A groundbreaking study published in JAMA demonstrates that artificial intelligence can dramatically accelerate patient screening and enrollment in clinical trials, potentially transforming the traditional clinical research process. Mass General Brigham researchers found that their AI-powered screening tool significantly outperformed conventional manual screening methods in a heart failure clinical trial.
The study, which involved 4,476 randomized patients, compared the performance of a novel AI tool called RECTIFIER (RAG-Enabled Clinical Trial Infrastructure for Inclusion Exclusion Review) against traditional manual screening methods. The AI system was tasked with evaluating patient eligibility for the Co-Operative Program for Implementation of Optimal Therapy in Heart Failure (COPILOT-HF) trial.
Superior Screening Efficiency
The AI-assisted screening process demonstrated remarkable efficiency, successfully screening 458 eligible patients compared to 284 patients identified through manual screening by study staff. More importantly, this enhanced screening capability translated into superior enrollment numbers, with 35 patients ultimately enrolling in the AI-screened group versus 19 in the manually screened group.

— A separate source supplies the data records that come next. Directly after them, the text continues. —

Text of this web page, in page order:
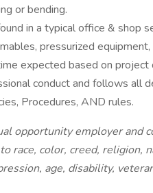
or bending.
in a typical office & shop
pressurized
expected based on project
conduct and follows all
Procedures, AND rules.
opportunity employer and
race, color, creed, religion,
age, disability,
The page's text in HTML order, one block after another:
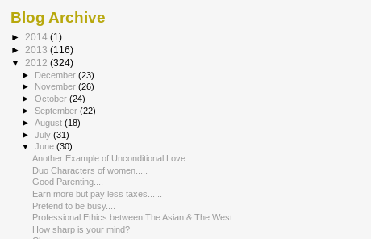
Blog Archive
► 2014 (1)
► 2013 (116)
▼ 2012 (324)
► December(23)
►
November(26)
►October(24)
►September(22)
►August(18)
►July(31)
▼June(30)
Another Example of Unconditio​nal Love....
Duo Characters of women.....
Good Parenting....
Earn more but pay less taxes......
Pretend to be busy....
Professional Ethics between The Asian & The West.
How sharp is your mind?
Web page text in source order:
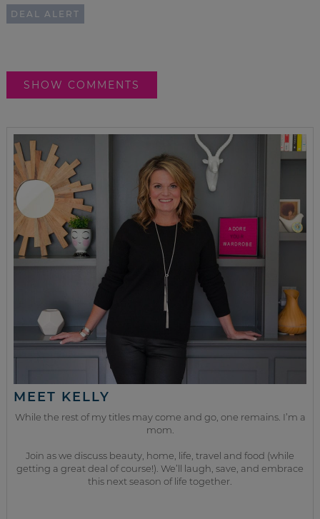
DEAL ALERT
SHOW COMMENTS
MEET KELLY
While the rest of my titles may come and go, one remains. I’m a
mom.
Join as we discuss beauty, home, life, travel and food (while
getting a great deal of course!). We’ll laugh, save, and embrace
this next season of life together.
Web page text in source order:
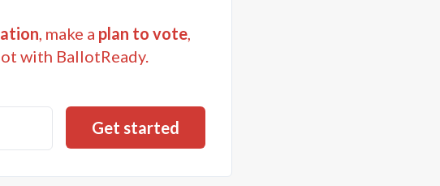
, make a plan to vote,
with BallotReady.
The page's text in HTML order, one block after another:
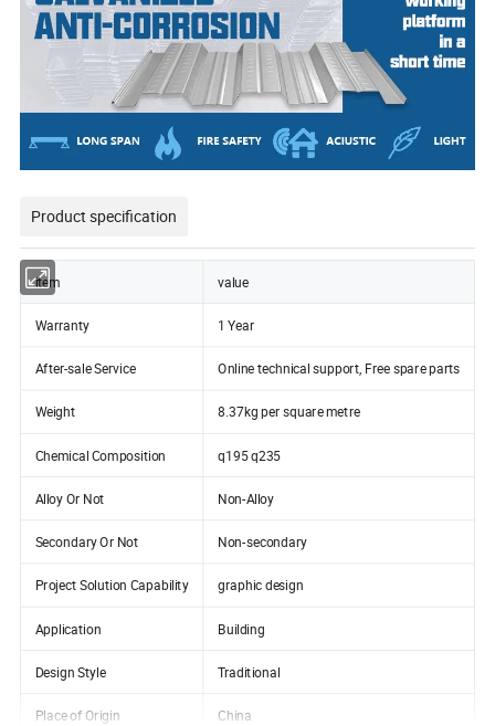
Product specification
item value
Warranty 1 Year
After-sale Service Online technical support, Free spare parts
Weight 8.37kg per square metre
Chemical Composition q195 q235
Alloy Or Not Non-Alloy
Secondary Or Not Non-secondary
Project Solution Capability graphic design
Application Building
Design Style Traditional
Place of Origin China
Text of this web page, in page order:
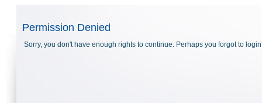
Permission Denied
Sorry, you don't have enough rights to continue. Perhaps you forgot to
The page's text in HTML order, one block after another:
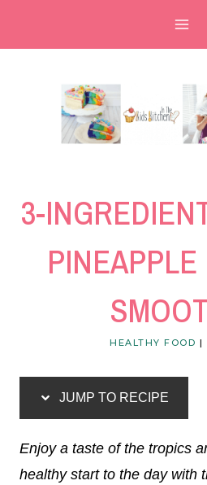
3-
HEALTHY FOOD |
JUMP TO RECIPE
Enjoy a taste of the tropics
healthy start to the day with
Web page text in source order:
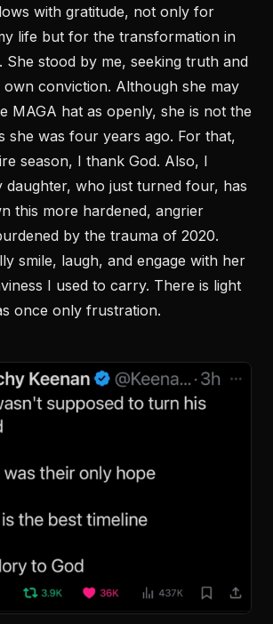
with gratitude, not only for
life but for the transformation in
She stood by me, seeking truth and
conviction. Although she may
MAGA hat as openly, she is not the
she was four years ago. For that,
season, I thank God. Also, I
daughter, who just turned four, has
this more hardened, angrier
by the trauma of 2020.
smile, laugh, and engage with her
I used to carry. There is light
once only frustration.

"The rate of enrollment in the AI-enabled arm was almost double the rate of enrollment in the manual arm. This means that AI could almost halve the time it takes to complete enrollment in a trial," explained Dr. Ozan Unlu, Clinical Informatics fellow at Mass General Brigham and Cardiovascular Medicine fellow at Brigham and Women's Hospital.

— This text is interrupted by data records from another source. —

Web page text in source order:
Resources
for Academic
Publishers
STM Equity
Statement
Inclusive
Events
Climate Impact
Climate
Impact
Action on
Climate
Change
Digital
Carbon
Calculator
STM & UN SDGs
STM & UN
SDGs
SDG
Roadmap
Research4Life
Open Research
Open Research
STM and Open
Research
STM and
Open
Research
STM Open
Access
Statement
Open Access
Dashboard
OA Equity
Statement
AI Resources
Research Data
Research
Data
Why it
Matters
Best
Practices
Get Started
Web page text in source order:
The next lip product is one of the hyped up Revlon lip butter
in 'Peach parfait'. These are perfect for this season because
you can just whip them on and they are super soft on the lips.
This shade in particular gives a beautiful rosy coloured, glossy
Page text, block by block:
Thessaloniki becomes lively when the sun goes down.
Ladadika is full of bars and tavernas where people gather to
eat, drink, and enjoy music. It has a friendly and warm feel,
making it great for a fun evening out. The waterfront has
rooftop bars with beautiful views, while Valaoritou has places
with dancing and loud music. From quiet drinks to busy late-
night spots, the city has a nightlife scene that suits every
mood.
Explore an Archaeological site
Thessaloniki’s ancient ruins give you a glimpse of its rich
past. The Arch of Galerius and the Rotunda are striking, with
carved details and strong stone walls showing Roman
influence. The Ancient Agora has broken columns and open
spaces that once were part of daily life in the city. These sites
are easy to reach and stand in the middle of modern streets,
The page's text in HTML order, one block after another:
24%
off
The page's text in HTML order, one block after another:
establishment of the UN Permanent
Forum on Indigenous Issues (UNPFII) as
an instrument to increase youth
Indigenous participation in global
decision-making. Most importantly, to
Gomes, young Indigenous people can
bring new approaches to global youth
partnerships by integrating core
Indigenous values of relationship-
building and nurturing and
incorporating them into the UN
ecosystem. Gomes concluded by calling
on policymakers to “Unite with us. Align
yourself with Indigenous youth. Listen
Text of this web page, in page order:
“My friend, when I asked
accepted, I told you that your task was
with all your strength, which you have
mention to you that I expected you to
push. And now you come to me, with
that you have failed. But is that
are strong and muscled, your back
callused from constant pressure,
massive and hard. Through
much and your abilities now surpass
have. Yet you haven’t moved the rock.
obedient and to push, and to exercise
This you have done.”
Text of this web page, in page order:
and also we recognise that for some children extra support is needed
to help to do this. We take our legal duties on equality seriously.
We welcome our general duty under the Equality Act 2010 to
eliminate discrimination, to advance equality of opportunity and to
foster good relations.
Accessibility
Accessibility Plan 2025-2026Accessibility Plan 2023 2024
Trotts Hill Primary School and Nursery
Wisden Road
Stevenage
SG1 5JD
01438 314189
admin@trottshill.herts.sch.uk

Advanced Technical Capabilities
RECTIFIER's sophisticated analysis capabilities include reviewing clinical notes and electronic health records to assess various eligibility criteria, including:
- Patient symptoms
- Chronic disease status
- Current medication regimens
- Past medication history
- Other relevant clinical parameters
To maintain quality control, study staff conducted brief reviews of AI-identified eligible patients to verify the assessment's accuracy.
Addressing Bias Concerns
Given historical concerns about AI bias in healthcare, the researchers conducted thorough analyses of enrollment patterns across race, gender, and ethnicity. Comparing manual and AI-assisted screening methods, they found no significant demographic differences, suggesting the tool maintains fair and equitable patient selection.
Future Implications
Samuel Aronson, Executive Director of IT and AI Solutions for Mass General Brigham Personalized Medicine, expressed enthusiasm about the results: "Seeing this AI capability accelerate screening and trial enrollment this substantially in the context of a real-world randomized prospective trial is exciting. We look forward to using this capability to assist as many trials as we can."
This study builds upon previous research published in NEJM AI, which initially validated RECTIFIER's accuracy in retrospective health record reviews. The current findings confirm the tool's effectiveness in active clinical settings, suggesting a promising path forward for accelerating clinical research timelines and potentially reducing costs associated with trial recruitment.